RNA binding and translation inhibition by the CPWT and CPRA proteins.
(A) RNA-binding abilities of the GST-CPWT and GST-CPRA proteins as assessed by digoxigenin-labeled CMV RNA4 or Luciferase (Luc) mRNA (See Materials and methods for details). GST served as a negative control. Coomassie brilliant blue (CBB) staining was used as the protein loading control. (B) Translation inhibition of Luciferase mRNA by CPWT and CPRA in vitro. The Luc mRNA was transcribed and incubated with different concentrations of the GST, GST-CPRA, or GST-CPWT in wheat germ extract at 25°C for two hours. Then, the activity of translated Luciferase in vitro was measured with a luminometer. Luciferase activities from mRNA without GST, GST-CPRA, or GST-CPWT was set as 100%. Error bars represent the standard error of the mean. Data points are the mean value of three independent experiments. *P-value < 0.05; ** P-value < 0.01; *** P-value < 0.001.
Fig 7.
CMV CP is associated with RDR6/SGS3 complex.

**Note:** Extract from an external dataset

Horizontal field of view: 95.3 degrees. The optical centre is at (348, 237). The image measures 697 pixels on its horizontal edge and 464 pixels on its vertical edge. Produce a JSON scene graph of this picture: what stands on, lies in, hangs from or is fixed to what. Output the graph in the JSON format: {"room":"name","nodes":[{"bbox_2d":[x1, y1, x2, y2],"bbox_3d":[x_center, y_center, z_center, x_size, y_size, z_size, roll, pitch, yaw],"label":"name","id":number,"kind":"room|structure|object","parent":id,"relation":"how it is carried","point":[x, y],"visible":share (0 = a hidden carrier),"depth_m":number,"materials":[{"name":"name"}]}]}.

(A) Interactions detection of SGS3 with CPWT or CPRA in N. benthamiana leaves epidermal cells using bimolecular fluorescence complementation (BiFC). Leaves were infiltrated with pairs of Agrobacterium strains harboring tested proteins tagged with the different halves of YFP. Rubisco protein (Rub) was negative control. Images were taken at 2 dpi by confocal scanning laser microscopy. Bars represent 20 μm. (B) Co-immunoprecipitation (Co-IP) assays showing associations of SGS3 with CPs in vivo. N. benthamiana leaves coexpressing Flag-CPWT and Flag-CPRA proteins in combination with the GFP-SGS3 protein were homogenized and incubated with anti-Flag M2 antibodies for co-IP assays. GFP was included as a negative control. Anti-GFP and anti-Flag antibodies were used to detect accumulations of GFP-SGS3/GFP and CP, respectively. The positions of GFP-SGS3 and GFP are indicated by black and white triangles, respectively.
Fig 8.
A model explaining the CMV CP-modulated conflict between RNA silencing and 2b-induced suppression in the shoot apices infected with CMVWT.

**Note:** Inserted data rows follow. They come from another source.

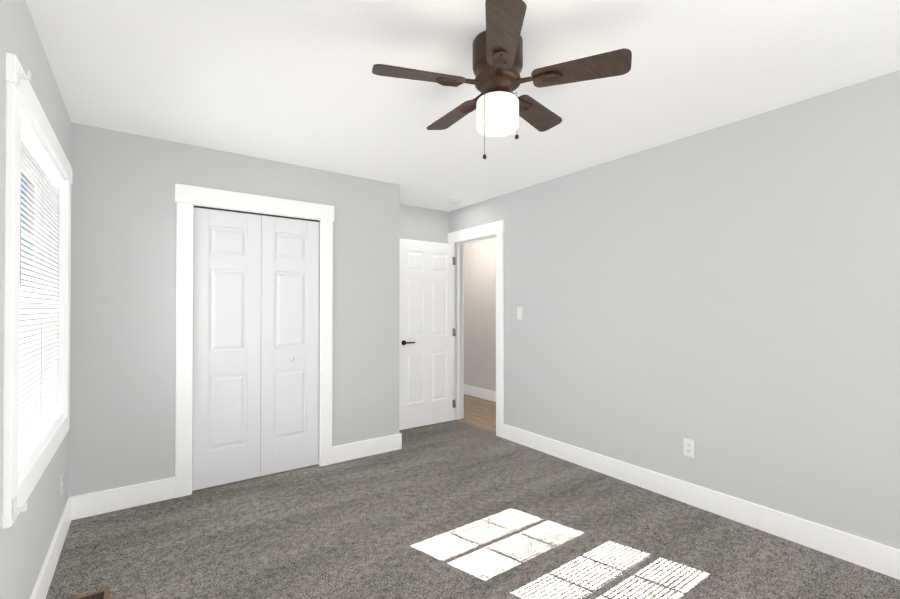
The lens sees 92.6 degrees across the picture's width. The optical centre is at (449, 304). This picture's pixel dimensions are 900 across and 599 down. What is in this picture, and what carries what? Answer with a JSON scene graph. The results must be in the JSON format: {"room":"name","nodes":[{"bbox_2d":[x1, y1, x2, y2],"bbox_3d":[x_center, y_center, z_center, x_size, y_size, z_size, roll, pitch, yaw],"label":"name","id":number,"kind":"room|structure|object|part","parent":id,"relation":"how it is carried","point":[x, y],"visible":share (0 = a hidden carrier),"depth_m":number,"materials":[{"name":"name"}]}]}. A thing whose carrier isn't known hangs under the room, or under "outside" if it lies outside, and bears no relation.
{"room":"empty bedroom","nodes":[
{"label":"empty bedroom","id":0,"kind":"room"},
{"bbox_2d":[0,0,70,598],"bbox_3d":[-1.237,0.082,0.985,0.150,2.440,5.480,0,-1,-36],"label":"wall","id":1,"kind":"structure","parent":0,"point":[26,537],"depth_m":1.66,"materials":[{"name":"grey paint"}]},
{"bbox_2d":[2,53,72,528],"bbox_3d":[-1.875,-0.042,1.894,0.174,1.517,1.400,0,-1,-36],"label":"window","id":2,"kind":"structure","parent":1,"relation":"in","point":[28,455],"depth_m":1.58,"materials":[{"name":"white"}]},
{"bbox_2d":[14,62,30,520],"bbox_3d":[-1.400,-0.046,1.408,0.030,1.487,0.022,0,-1,-36],"label":"brackets","id":3,"kind":"object","parent":2,"relation":"attached to","point":[20,75],"visible":0.98,"depth_m":1.40,"materials":[{"name":"white plastic"}]},
{"bbox_3d":[-1.917,-0.042,1.864,0.034,1.217,1.080,0,-1,-36],"label":"glass","id":4,"kind":"part","parent":2,"relation":"part of","materials":[{"name":"glass"}]},
{"bbox_2d":[18,113,63,459],"bbox_3d":[-1.837,-0.059,1.922,0.048,1.261,1.148,0,-1,-36],"label":"window blinds","id":5,"kind":"object","parent":2,"relation":"attached to","point":[39,407],"visible":0.62,"depth_m":1.90,"materials":[{"name":"white plastic"}]},
{"bbox_2d":[30,497,71,598],"bbox_3d":[-0.992,1.230,0.775,0.016,0.140,4.570,0,-1,-36],"label":"baseboard","id":6,"kind":"structure","parent":1,"relation":"attached to","point":[43,581],"depth_m":2.08,"materials":[{"name":"white wood"}]},
{"bbox_2d":[60,472,63,496],"bbox_3d":[-2.146,0.994,2.380,0.008,0.115,0.070,0,-1,-36],"label":"electrical outlet","id":7,"kind":"object","parent":1,"relation":"attached to","point":[61,483],"visible":1,"depth_m":2.35,"materials":[{"name":"white plastic"}]},
{"bbox_2d":[69,122,399,496],"bbox_3d":[-1.433,0.102,3.354,2.295,2.440,0.120,0,-1,-36],"label":"wall","id":8,"kind":"structure","parent":0,"point":[122,426],"depth_m":2.89,"materials":[{"name":"grey paint"}]},
{"bbox_2d":[69,477,174,519],"bbox_3d":[-2.103,1.248,2.781,0.550,0.140,0.016,0,-1,-36],"label":"baseboard","id":9,"kind":"structure","parent":8,"relation":"attached to","point":[100,502],"depth_m":2.77,"materials":[{"name":"white wood"}]},
{"bbox_2d":[175,183,333,497],"bbox_3d":[-1.471,0.303,3.324,0.936,2.038,0.122,0,-1,-36],"label":"door frame","id":10,"kind":"structure","parent":8,"relation":"attached to","point":[319,298],"depth_m":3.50,"materials":[{"name":"white wood"}]},
{"bbox_2d":[192,207,318,490],"bbox_3d":[-1.454,0.312,3.301,0.892,1.996,0.032,0,-1,-36],"label":"closet door","id":11,"kind":"structure","parent":8,"relation":"in","point":[255,330],"depth_m":3.26,"materials":[{"name":"white wood"}]},
{"bbox_2d":[194,205,319,221],"bbox_3d":[-1.457,-0.692,3.313,0.896,0.010,0.052,0,-1,-36],"label":"door track","id":12,"kind":"object","parent":8,"relation":"attached to","point":[255,213],"visible":0.57,"depth_m":3.27,"materials":[{"name":"grey"}]},
{"bbox_2d":[332,433,401,463],"bbox_3d":[-0.717,1.256,3.775,0.661,0.140,0.016,0,-1,-36],"label":"baseboard","id":13,"kind":"structure","parent":8,"relation":"attached to","point":[354,450],"depth_m":3.76,"materials":[{"name":"white wood"}]},
{"bbox_2d":[400,204,448,243],"bbox_3d":[-1.394,0.110,4.170,3.310,2.440,0.120,0,-1,-36],"label":"wall","id":14,"kind":"structure","parent":0,"point":[423,224],"depth_m":4.89,"materials":[{"name":"grey paint"}]},
{"bbox_2d":[26,0,899,211],"bbox_3d":[0.171,-1.172,2.867,4.620,0.100,6.880,0,-1,-36],"label":"ceiling","id":15,"kind":"structure","parent":0,"point":[297,82],"depth_m":2.10,"materials":[{"name":"white paint"}]},
{"bbox_2d":[449,199,460,204],"bbox_3d":[0.054,-1.089,4.556,0.128,0.036,0.128,0,-1,-36],"label":"smoke detector","id":16,"kind":"object","parent":15,"relation":"attached to","point":[454,201],"visible":0.98,"depth_m":4.51,"materials":[{"name":"white plastic"}]},
{"bbox_2d":[372,0,631,158],"bbox_3d":[0.192,-0.865,1.886,1.035,0.531,1.003,0,-1,-36],"label":"ceiling fan","id":17,"kind":"object","parent":15,"relation":"hanging from","point":[499,105],"visible":1,"depth_m":1.77,"materials":[{"name":"brown wood"}]},
{"bbox_3d":[0.205,-0.815,1.855,0.182,0.131,0.182,0,-1,-36],"label":"lamp shade","id":18,"kind":"part","parent":17,"relation":"part of","materials":[{"name":"white glass"}]},
{"bbox_3d":[0.205,-1.005,1.857,0.216,0.252,0.216,0,-1,-36],"label":"motor","id":19,"kind":"part","parent":17,"relation":"part of","materials":[{"name":"brown metal"}]},
{"bbox_2d":[46,420,899,598],"bbox_3d":[0.116,1.360,1.944,3.480,0.100,5.480,0,-1,-36],"label":"floor carpet","id":20,"kind":"object","parent":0,"point":[454,509],"visible":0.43,"depth_m":2.39,"materials":[{"name":"grey carpet"}]},
{"bbox_2d":[71,587,110,598],"bbox_3d":[-1.535,1.306,1.819,0.142,0.006,0.320,0,-1,-36],"label":"air vent register","id":21,"kind":"object","parent":20,"relation":"on","point":[102,593],"visible":1,"depth_m":1.93,"materials":[{"name":"brown metal"}]},
{"bbox_2d":[458,394,495,433],"bbox_3d":[0.695,1.389,5.099,1.140,0.096,3.830,0,-1,-36],"label":"floor","id":22,"kind":"structure","parent":0,"point":[480,413],"depth_m":5.31,"materials":[{"name":"brown wood"}]},
{"bbox_2d":[464,238,495,391],"bbox_3d":[1.109,0.120,5.407,0.120,2.440,3.830,0,-1,-36],"label":"wall","id":23,"kind":"structure","parent":0,"point":[479,314],"depth_m":6.24,"materials":[{"name":"grey paint"}]},
{"bbox_2d":[464,384,495,401],"bbox_3d":[1.089,1.269,5.309,0.016,0.140,3.710,0,-1,-36],"label":"baseboard","id":24,"kind":"structure","parent":23,"relation":"attached to","point":[480,393],"depth_m":6.20,"materials":[{"name":"white wood"}]},
{"bbox_2d":[449,70,899,549],"bbox_3d":[1.518,0.100,3.054,0.120,2.440,5.330,0,-1,-36],"label":"wall","id":25,"kind":"structure","parent":0,"point":[726,297],"depth_m":2.64,"materials":[{"name":"grey paint"}]},
{"bbox_2d":[399,239,455,429],"bbox_3d":[-0.252,0.312,4.754,0.748,2.020,0.135,0,-1,-36],"label":"entry door","id":26,"kind":"structure","parent":25,"relation":"in","point":[427,337],"depth_m":4.73,"materials":[{"name":"white wood"}]},
{"bbox_3d":[-0.482,0.403,4.588,0.182,0.056,0.135,0,-1,-36],"label":"handle","id":27,"kind":"part","parent":26,"relation":"part of","materials":[{"name":"black metal"}]},
{"bbox_2d":[448,220,503,437],"bbox_3d":[0.315,0.245,4.724,0.165,2.179,0.952,0,-1,-36],"label":"door frame","id":28,"kind":"structure","parent":25,"relation":"attached to","point":[492,228],"depth_m":4.54,"materials":[{"name":"white wood"}]},
{"bbox_2d":[517,307,522,319],"bbox_3d":[0.669,0.084,4.125,0.012,0.115,0.070,0,-1,-36],"label":"light switch","id":29,"kind":"object","parent":25,"relation":"attached to","point":[519,312],"visible":1,"depth_m":4.12,"materials":[{"name":"white plastic"}]},
{"bbox_2d":[683,438,694,457],"bbox_3d":[1.582,0.948,2.847,0.008,0.115,0.070,0,-1,-36],"label":"electrical outlet","id":30,"kind":"object","parent":25,"relation":"attached to","point":[689,447],"visible":1,"depth_m":2.84,"materials":[{"name":"white plastic"}]},
{"bbox_2d":[503,424,899,579],"bbox_3d":[1.775,1.246,2.570,0.016,0.140,4.260,0,-1,-36],"label":"baseboard","id":31,"kind":"structure","parent":25,"relation":"attached to","point":[871,555],"depth_m":2.61,"materials":[{"name":"white wood"}]}
]}

During the early infection stages of CMVWT, levels of CPWT accumulation are not sufficient to affect accumulation of 2b protein and antiviral silencing. However, at intermediate stages of replication, higher CPWT levels accumulate and bind to viral RNAs to result in virion assembly, reduced 2b protein accumulation and protection of aberrant RNAs from degradation. The CPWT and bounded RNA complex are postulated to recruit RDR/SGS3 for amplification of vsiRNAs that increase antiviral RNA silencing and antagonize 2b protein suppression of host RNA silencing. In summary, CPWT RNA binding inhibits the translation and accumulation of the 2b protein to favor RNA silencing that contributes to viral self-attenuation and long-term symptom recovery.